Add a disclaimer that the policy should be reviewed by legal counsel for jurisdiction-specific compliance. This skill produces a business framework, not legal advice.


Example 1: Small Startup (10 people, tech, hiring focus)

Commitment excerpt:

  • All job postings reviewed for inclusive language before publishing
  • Minimum 2 sourcing channels targeting underrepresented candidates per role
  • Structured interview scorecards used for every hire
  • Quarterly team discussion on inclusion practices (30 minutes, facilitated)
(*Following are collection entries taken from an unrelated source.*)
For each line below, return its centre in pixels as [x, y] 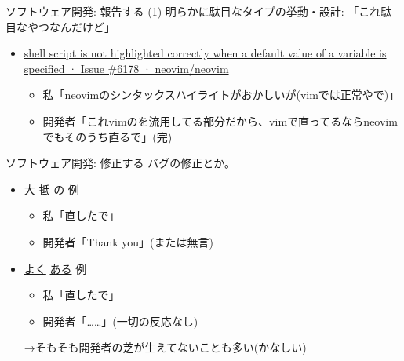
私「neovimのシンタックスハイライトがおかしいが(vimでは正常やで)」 [221, 95]
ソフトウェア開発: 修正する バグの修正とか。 [120, 163]
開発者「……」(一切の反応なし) [120, 321]
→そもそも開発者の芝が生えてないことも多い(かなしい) [165, 347]
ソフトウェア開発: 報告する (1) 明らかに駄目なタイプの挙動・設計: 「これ [193, 11]
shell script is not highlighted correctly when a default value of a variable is [205, 53]
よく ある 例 [55, 268]
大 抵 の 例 [51, 189]

Example 2: Growing Agency (40 people, creative industry, culture focus)

Commitment excerpt:

  • Launch 2 employee resource groups by Q2
  • Inclusive meeting guidelines distributed and practiced (round-robin input, async options)
  • Annual anonymous inclusion survey with results shared company-wide
  • DEI budget line item: $5,000/year for training and events

Anti-Patterns

  • Vague virtue signaling — "We believe in diversity" with zero action items is worse than no policy. Every statement needs a corresponding commitment.
  • Copy-paste from big corporations — a 10-person startup does not need the same framework as a Fortune 500. Scale appropriately.
  • No accountability owner — if nobody owns it, nobody does it. Assign a role to every commitment.
  • One-and-done mentality — a policy without review cadence becomes stale. Build in annual reviews minimum.
  • Ignoring intersectionality — diversity is not one dimension. Address multiple facets in the commitments.

Recovery

  • User uncomfortable with DEI language: Reframe around "building the best team" and "removing barriers to great work." The substance matters more than the label.
  • Very small team (1-5): Focus on hiring practices and foundational culture norms. Skip programs that require critical mass.
  • No budget for initiatives: Recommend zero-cost actions (inclusive language in postings, structured interviews, meeting norms). Many impactful practices are free.
  • User wants legal compliance only: Clarify this skill produces business policy, not legal documents. Recommend legal review and focus the draft on exceeding minimums.